I ended up digging into the standard library implementation. I think I was using Metrowerks C++, but I wouldn’t bet on it. The implementation of std::sort used Quicksort – nothing unusual there. One of the problems with Quicksort though is that you have to make good choices of pivot element – the element that you use to to split the input into two partitions. For example, if you use the first element as the pivot and hand Quicksort an already sorted sequence the runtime ends up being O(n^2). Quicksort has great average case behaviour but bad worst case behaviour. There are various techniques for picking the pivot element including:
- first element
- last element
- middle element
- median of the first, last and middle elements
This particular implementation had found a different method of picking the pivot – it used rand. Effective since the chances of providing the sort with a worst case sequence were low, but it led to this odd behaviour – the same input to std::sort would not necessarily lead to the same output. I switched to std::stable_sort and all my problems went away.
As far as I can tell from the standard (section 25.4.1.1), this behaviour for std::sort is entirely legal. std::sort does not guarantee the order in which equivalent elements are placed, and I don’t see anything that forces std::sort to be consistent. I have never found this implementation in any other standard library, but I have heard of one person who was caught out like I was.

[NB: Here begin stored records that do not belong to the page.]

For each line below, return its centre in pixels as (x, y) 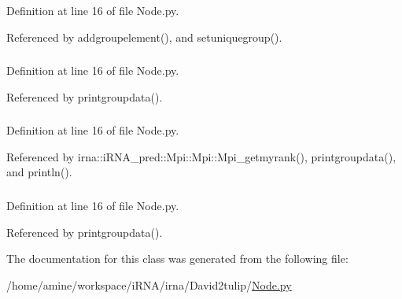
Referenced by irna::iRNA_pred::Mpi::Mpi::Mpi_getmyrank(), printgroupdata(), (201, 156)
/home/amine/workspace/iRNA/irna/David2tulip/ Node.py (149, 284)
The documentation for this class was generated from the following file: (177, 258)
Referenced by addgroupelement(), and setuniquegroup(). (144, 37)
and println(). (39, 172)
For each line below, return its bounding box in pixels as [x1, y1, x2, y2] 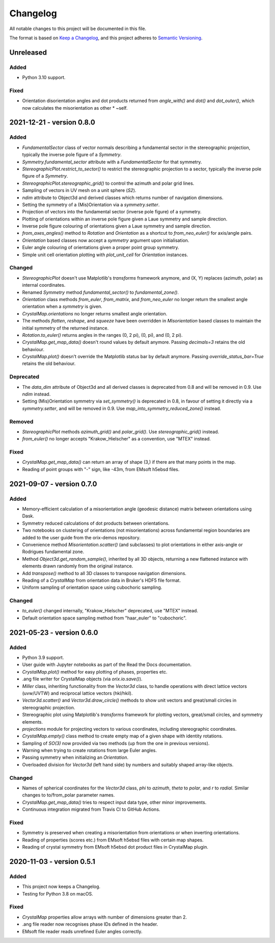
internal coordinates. [22, 282, 66, 288]
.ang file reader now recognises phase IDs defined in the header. [22, 921, 158, 927]
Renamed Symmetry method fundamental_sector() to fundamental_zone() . [22, 289, 179, 295]
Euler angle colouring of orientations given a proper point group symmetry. [22, 244, 179, 251]
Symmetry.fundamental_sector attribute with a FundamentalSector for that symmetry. [22, 159, 202, 165]
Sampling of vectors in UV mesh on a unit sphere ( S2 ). [22, 187, 136, 193]
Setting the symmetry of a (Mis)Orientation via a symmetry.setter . [22, 202, 160, 208]
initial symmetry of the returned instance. [22, 325, 109, 331]
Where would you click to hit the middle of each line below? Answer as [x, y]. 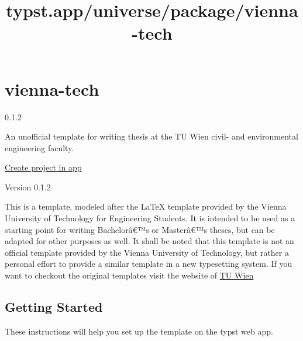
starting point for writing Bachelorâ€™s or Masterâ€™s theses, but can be [140, 229]
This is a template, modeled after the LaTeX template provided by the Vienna [146, 206]
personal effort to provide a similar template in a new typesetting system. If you [149, 264]
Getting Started [54, 307]
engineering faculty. [39, 147]
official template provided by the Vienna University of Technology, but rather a [147, 252]
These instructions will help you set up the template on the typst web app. [139, 331]
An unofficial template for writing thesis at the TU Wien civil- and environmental [151, 136]
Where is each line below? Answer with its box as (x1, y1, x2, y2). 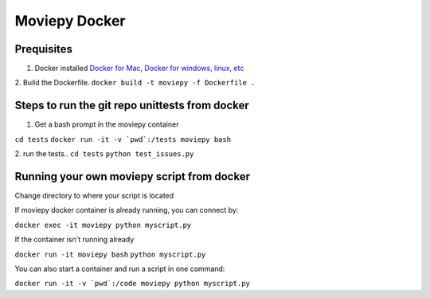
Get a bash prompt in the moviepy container (34, 120, 179, 129)
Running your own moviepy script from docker (14, 170, 251, 183)
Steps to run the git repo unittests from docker (14, 99, 250, 112)
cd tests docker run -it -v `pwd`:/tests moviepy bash (14, 135, 231, 143)
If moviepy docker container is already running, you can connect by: (14, 206, 239, 215)
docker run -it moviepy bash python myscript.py (14, 249, 206, 259)
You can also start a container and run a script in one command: (14, 264, 225, 273)
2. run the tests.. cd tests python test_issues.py (14, 149, 194, 159)
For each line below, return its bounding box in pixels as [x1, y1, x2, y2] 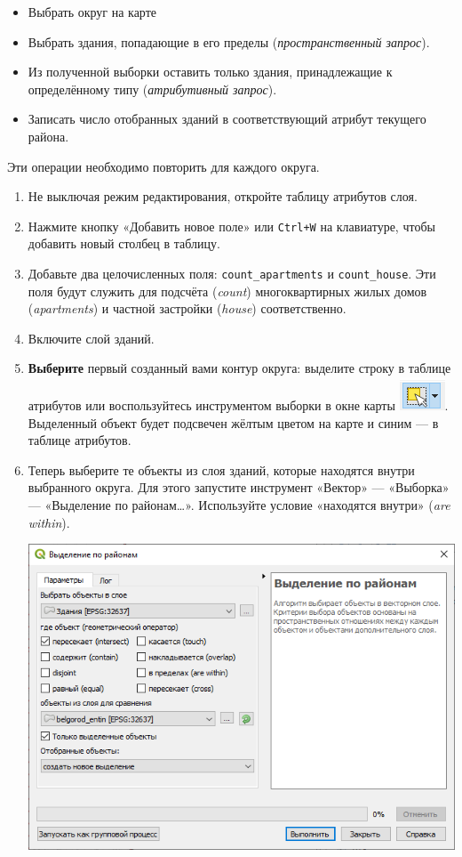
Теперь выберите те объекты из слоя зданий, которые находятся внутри [28, 460, 415, 479]
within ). [28, 513, 70, 531]
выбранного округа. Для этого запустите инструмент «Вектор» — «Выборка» [28, 478, 450, 497]
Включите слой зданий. [28, 328, 155, 347]
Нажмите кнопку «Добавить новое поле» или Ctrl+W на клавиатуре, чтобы [28, 216, 435, 235]
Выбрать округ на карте [28, 3, 157, 20]
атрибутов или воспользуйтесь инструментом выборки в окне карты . [28, 396, 449, 415]
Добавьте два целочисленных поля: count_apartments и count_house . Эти [28, 264, 436, 282]
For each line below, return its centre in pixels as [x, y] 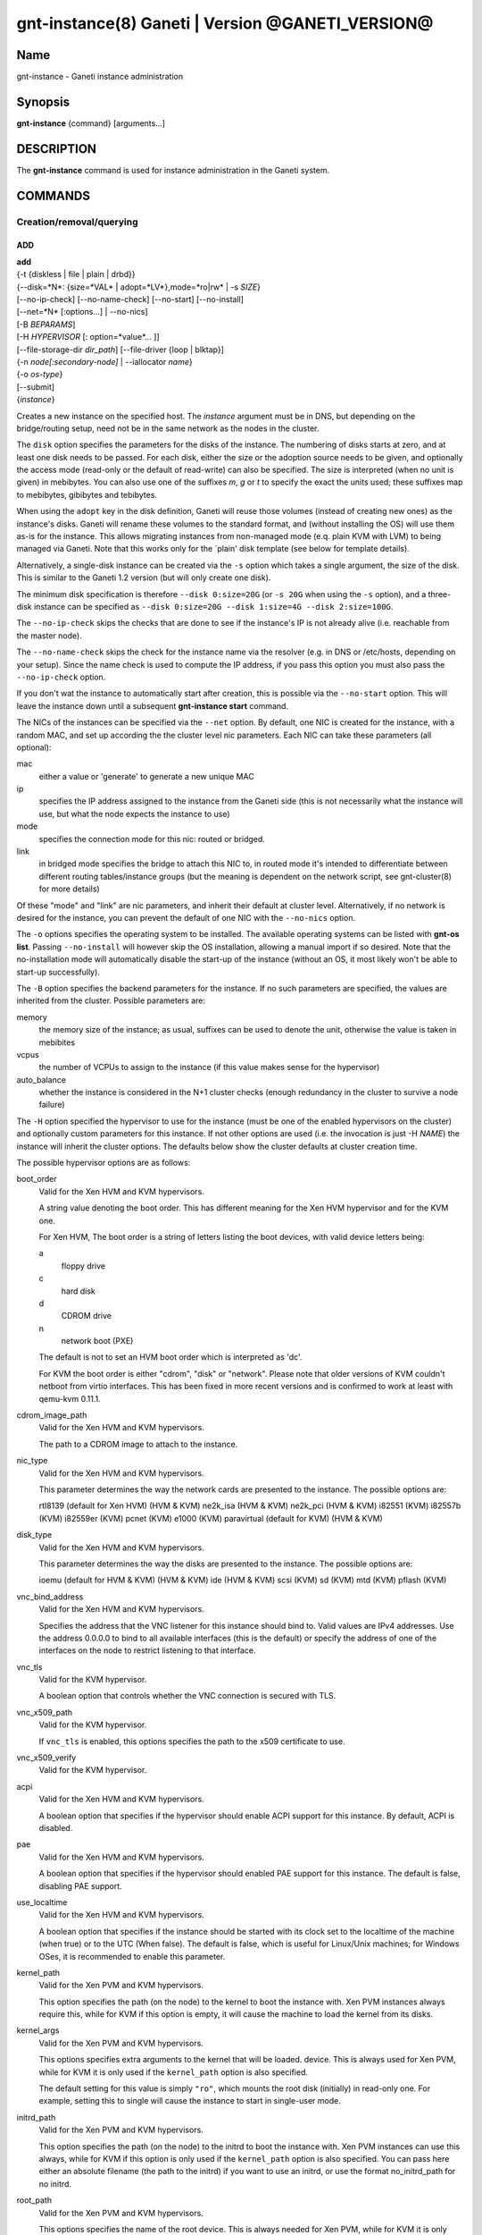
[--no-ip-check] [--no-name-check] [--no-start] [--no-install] [130, 299]
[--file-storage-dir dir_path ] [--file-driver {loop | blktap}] [120, 350]
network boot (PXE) [97, 1341]
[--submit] [36, 387]
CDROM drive [86, 1316]
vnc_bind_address [50, 1597]
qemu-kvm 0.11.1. [70, 1398]
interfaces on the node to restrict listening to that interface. [147, 1650]
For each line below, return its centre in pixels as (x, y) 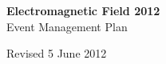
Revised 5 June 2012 (57, 53)
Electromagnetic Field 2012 (83, 10)
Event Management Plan (67, 26)
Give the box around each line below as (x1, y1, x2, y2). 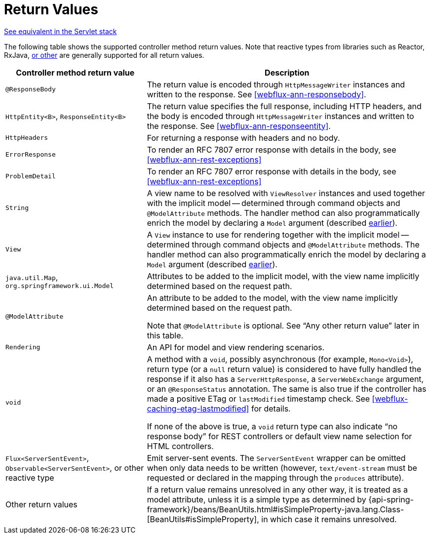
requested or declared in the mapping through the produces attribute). (147, 472, 404, 483)
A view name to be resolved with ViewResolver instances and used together (147, 188, 425, 198)
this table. (147, 330, 184, 340)
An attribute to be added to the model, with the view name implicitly (147, 292, 398, 303)
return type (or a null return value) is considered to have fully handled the (147, 364, 422, 374)
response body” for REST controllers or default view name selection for (147, 431, 412, 441)
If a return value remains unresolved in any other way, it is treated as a (147, 484, 408, 495)
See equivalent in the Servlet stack (4, 27, 117, 36)
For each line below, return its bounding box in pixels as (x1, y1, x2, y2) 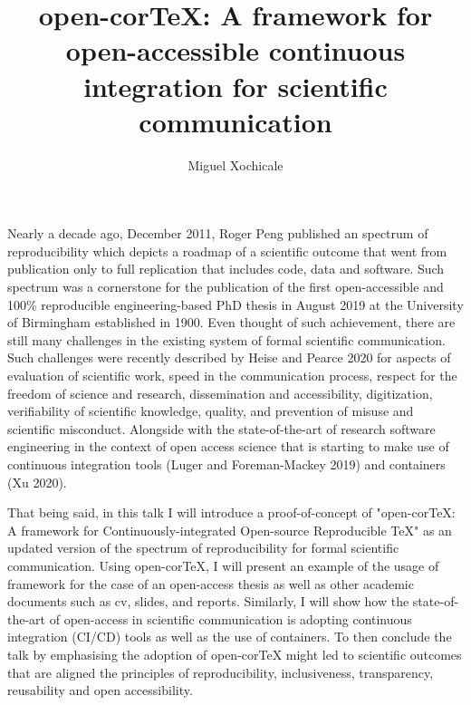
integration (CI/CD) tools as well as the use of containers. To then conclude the (7, 627, 452, 646)
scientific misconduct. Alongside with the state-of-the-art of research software (7, 419, 436, 438)
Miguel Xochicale (187, 155, 284, 174)
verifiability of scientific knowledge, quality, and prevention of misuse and (7, 401, 414, 420)
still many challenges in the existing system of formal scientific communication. (7, 330, 446, 349)
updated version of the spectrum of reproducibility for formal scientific (7, 538, 399, 557)
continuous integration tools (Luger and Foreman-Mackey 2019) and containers (7, 455, 446, 473)
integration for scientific (83, 67, 388, 104)
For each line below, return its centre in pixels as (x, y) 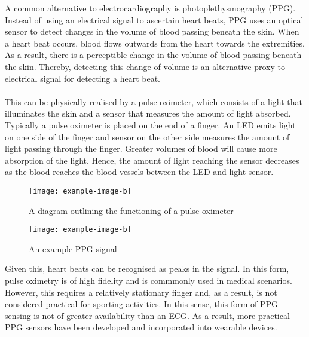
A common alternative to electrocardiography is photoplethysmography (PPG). (150, 8)
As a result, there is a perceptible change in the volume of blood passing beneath (153, 55)
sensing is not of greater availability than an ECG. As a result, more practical (147, 315)
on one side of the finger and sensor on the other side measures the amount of (147, 137)
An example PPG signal (73, 248)
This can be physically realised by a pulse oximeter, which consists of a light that (154, 101)
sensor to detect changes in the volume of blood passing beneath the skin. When (152, 31)
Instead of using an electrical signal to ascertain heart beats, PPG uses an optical (154, 19)
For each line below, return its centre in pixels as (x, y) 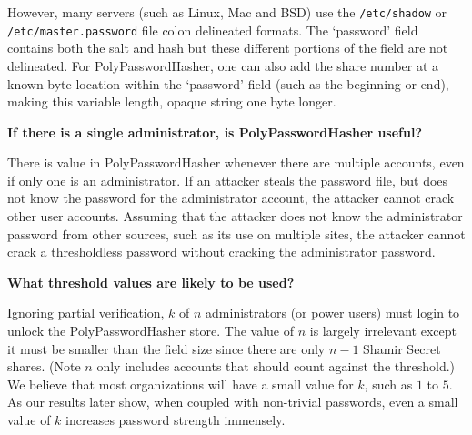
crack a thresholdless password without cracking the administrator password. (221, 252)
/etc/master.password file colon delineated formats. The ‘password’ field (213, 30)
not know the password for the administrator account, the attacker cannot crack (231, 198)
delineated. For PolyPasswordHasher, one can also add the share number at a (223, 65)
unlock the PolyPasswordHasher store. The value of (151, 331)
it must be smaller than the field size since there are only (166, 348)
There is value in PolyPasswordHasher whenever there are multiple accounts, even (236, 162)
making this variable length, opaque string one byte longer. (172, 101)
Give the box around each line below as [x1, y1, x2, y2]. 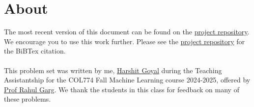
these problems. [4, 94, 51, 104]
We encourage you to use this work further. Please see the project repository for [4, 36, 245, 46]
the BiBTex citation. [4, 46, 66, 56]
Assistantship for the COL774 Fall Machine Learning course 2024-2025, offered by [4, 75, 251, 85]
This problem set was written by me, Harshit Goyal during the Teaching [4, 65, 222, 75]
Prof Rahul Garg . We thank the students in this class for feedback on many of [4, 84, 239, 94]
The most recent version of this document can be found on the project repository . [4, 27, 250, 37]
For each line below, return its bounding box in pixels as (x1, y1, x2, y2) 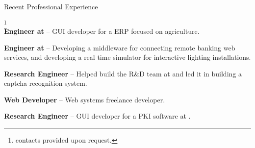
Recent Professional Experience (4, 1, 98, 11)
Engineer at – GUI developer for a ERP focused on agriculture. (4, 25, 200, 36)
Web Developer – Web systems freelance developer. (4, 94, 165, 104)
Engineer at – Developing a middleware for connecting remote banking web (4, 42, 235, 52)
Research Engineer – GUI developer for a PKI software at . (4, 111, 191, 121)
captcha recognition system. (4, 78, 87, 88)
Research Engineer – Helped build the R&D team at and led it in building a (4, 68, 242, 78)
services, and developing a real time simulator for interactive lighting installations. (4, 52, 251, 62)
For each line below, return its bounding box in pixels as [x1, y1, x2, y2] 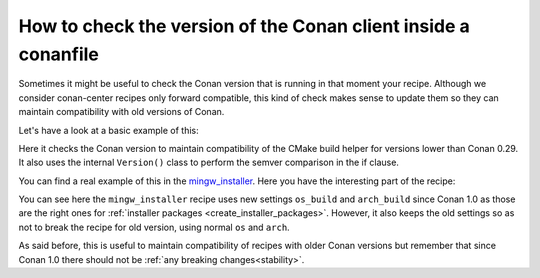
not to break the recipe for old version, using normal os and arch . [18, 221, 290, 233]
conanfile [18, 43, 99, 65]
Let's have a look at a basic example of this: [18, 124, 199, 136]
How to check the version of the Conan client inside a [18, 15, 470, 37]
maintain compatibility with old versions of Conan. [18, 106, 225, 118]
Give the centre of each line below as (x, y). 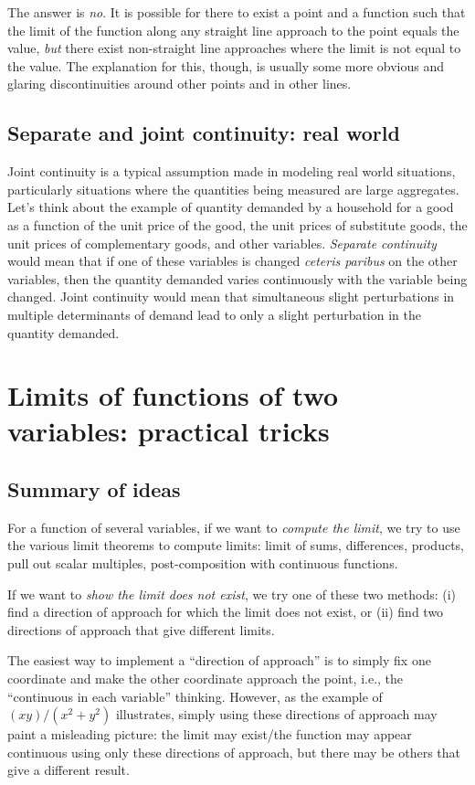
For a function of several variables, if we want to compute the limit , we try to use (234, 527)
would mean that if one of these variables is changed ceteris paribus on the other (232, 261)
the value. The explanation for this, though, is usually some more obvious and (226, 65)
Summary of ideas (94, 489)
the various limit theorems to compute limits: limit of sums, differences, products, (236, 545)
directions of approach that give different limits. (141, 629)
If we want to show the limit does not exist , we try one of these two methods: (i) (232, 594)
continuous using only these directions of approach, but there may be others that (234, 752)
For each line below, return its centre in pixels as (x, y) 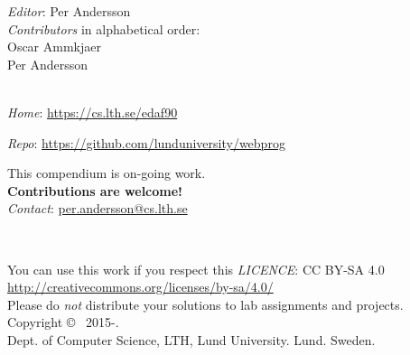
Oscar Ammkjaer (54, 47)
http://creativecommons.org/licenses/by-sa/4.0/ (140, 287)
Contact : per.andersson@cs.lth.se (98, 208)
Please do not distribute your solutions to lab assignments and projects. (205, 304)
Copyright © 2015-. (63, 322)
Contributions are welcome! (95, 190)
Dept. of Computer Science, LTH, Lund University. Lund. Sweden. (191, 339)
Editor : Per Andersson (69, 11)
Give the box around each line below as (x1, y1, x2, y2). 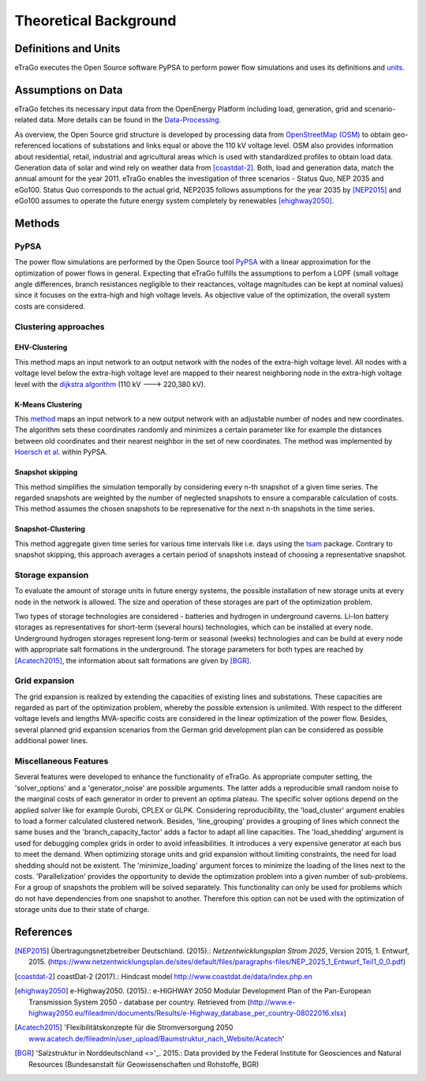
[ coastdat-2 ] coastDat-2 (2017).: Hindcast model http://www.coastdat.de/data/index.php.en (14, 971, 313, 981)
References (14, 925, 73, 939)
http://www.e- (249, 997, 296, 1007)
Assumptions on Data (14, 83, 123, 96)
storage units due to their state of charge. (14, 905, 150, 914)
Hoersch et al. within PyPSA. (14, 447, 108, 457)
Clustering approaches (14, 321, 105, 332)
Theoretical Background (14, 12, 177, 29)
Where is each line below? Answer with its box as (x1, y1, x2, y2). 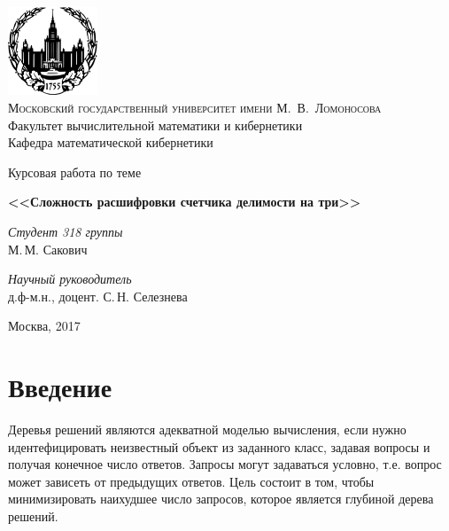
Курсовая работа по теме (8, 162, 142, 181)
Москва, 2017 (8, 316, 81, 335)
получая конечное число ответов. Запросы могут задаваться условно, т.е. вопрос (8, 455, 442, 473)
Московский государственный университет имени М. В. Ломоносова (8, 98, 382, 116)
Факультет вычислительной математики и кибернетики (8, 115, 303, 134)
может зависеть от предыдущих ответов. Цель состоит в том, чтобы (8, 472, 375, 490)
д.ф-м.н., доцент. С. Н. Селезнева (8, 286, 188, 305)
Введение (8, 369, 112, 405)
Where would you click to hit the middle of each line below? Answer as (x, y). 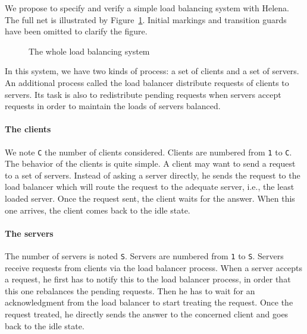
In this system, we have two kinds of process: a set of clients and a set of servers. (152, 71)
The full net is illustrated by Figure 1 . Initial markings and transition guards (146, 19)
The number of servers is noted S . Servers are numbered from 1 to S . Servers (144, 255)
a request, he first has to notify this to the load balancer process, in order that (148, 279)
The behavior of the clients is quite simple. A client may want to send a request (150, 163)
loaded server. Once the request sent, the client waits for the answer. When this (150, 198)
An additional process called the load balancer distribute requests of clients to (147, 82)
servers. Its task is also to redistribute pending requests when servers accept (143, 94)
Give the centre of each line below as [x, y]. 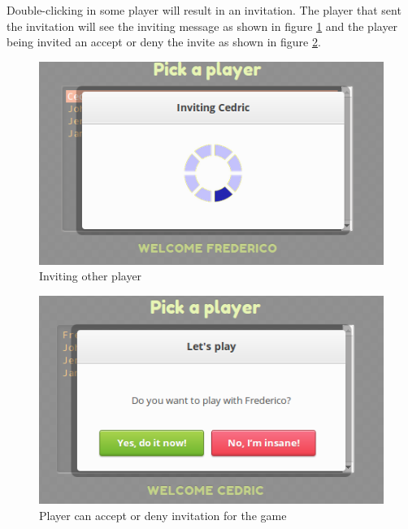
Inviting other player [91, 276]
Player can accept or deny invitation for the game [163, 515]
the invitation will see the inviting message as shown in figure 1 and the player [202, 26]
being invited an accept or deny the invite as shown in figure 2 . [164, 42]
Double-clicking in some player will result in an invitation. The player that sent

I have heard of selecting the pivot element randomly, but I assume that most implementations choose the median of {first, middle, last} because it works well enough and, more importantly, it is presumably faster to determine the median of the three than it is to call the pseudo-random number generator.
In your particular problem, it seems stable_sort is the wise choice anyway. You wouldn’t want a change to (or addition of) some unrelated object C in your vector to affect the ordering of objects A and B even if the random pivot selection were forbidden by the specs.
The random implementation has advantages though. In Writing Solid Code, Steve Maguire talks about making rare things happen frequently to shake out the bugs that could otherwise remain latent for a while. For example, realloc can move memory, but in many circumstances it doesn’t. As a result, programmers often forget to account for the possibility. He suggests wrapping realloc in a function that always moves the memory, making it virtually impossible for the caller overlook the possibility. By this reasoning, an unstable sort that produces valid but different sequences on each call could be a valuable tool, at least in debug builds.
Using a “random” pivot has the advantage of guarding against deliberately-constructed “evil” permutations. A median-of-three approach could me made to take orders of magnitude longer than it should if it was given a million-item list whose three largest elements were the first, middle, and last; whose next three largest elements would be the first, middle, and last among those that would remain after the first partitioning step, etc. That having been said, I’m not sure it’s legitimate to have a system sort routine call `rand`, since the sequence of values returned following an `srand` is supposed to be consistent and I don’t think routines like `sort` are supposed to affect it. A better design might be to have `sort` include its own pseudo-random generator, which could be designed to mesh well with the requirements of the sorting routine [speed is more important than “randomness”, provided only that it avoids any patterns that could lead to signifcantly-worse-than-NlgN behavior].